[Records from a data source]
.....

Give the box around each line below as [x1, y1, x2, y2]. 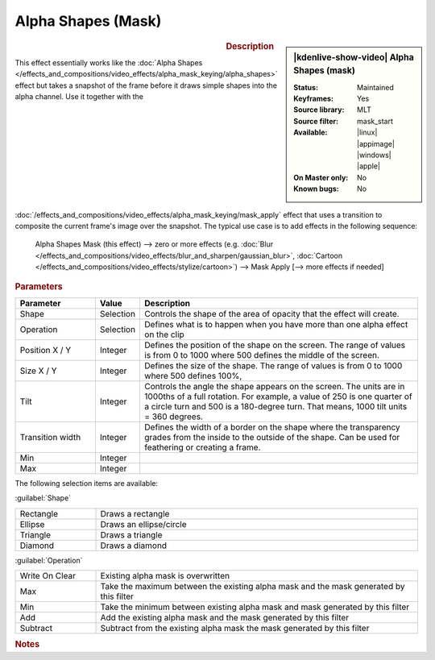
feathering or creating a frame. [144, 442, 261, 453]
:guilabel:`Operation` [14, 555, 83, 565]
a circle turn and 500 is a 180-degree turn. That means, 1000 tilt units [144, 401, 408, 412]
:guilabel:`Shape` [14, 493, 72, 503]
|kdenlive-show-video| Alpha [293, 52, 414, 63]
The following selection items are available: [14, 478, 159, 488]
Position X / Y [19, 344, 72, 355]
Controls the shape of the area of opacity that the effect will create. [144, 308, 400, 319]
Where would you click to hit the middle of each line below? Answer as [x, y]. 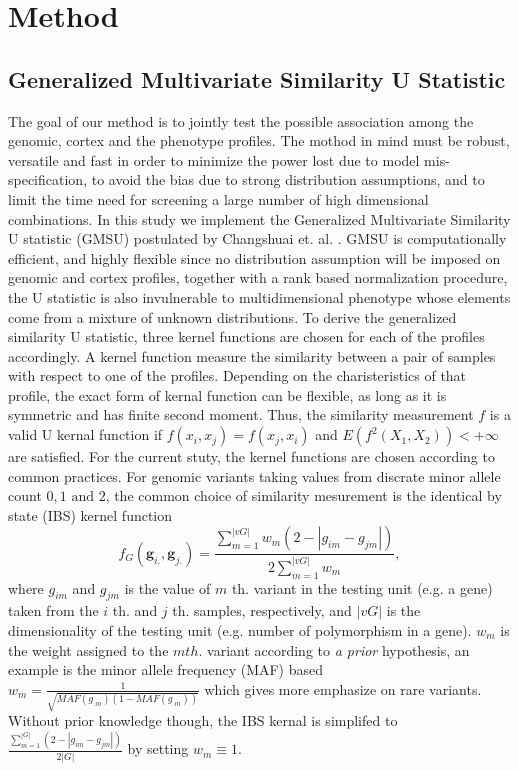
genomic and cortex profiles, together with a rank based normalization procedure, [258, 277]
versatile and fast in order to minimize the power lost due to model [214, 159]
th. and [135, 610]
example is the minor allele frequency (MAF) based [166, 669]
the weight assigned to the [88, 649]
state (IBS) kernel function [90, 514]
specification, [48, 179]
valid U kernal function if [85, 434]
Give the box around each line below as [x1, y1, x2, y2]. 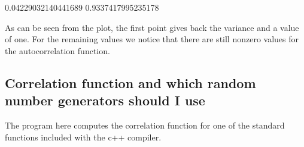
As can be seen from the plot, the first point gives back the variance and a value [5, 21, 299, 33]
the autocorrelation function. [5, 44, 110, 57]
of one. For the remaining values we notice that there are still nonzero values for [5, 33, 299, 45]
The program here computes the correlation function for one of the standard [5, 118, 285, 131]
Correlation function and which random [5, 73, 256, 92]
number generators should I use [5, 91, 205, 110]
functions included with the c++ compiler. [5, 130, 162, 143]
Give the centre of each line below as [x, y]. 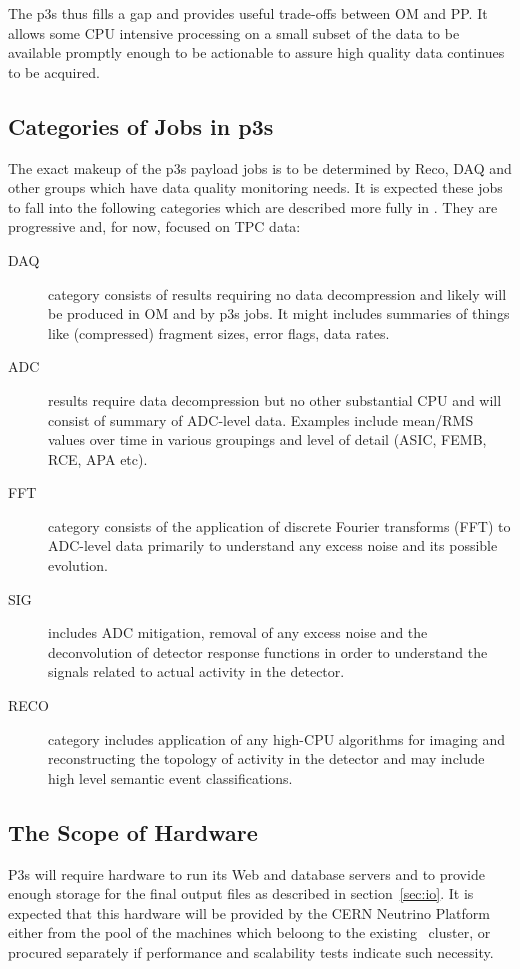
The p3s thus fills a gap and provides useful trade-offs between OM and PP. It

.....

• _Requirement_
Only the number is wanted here. How many lines in the entries contain "with"?

• _Exercise result_
2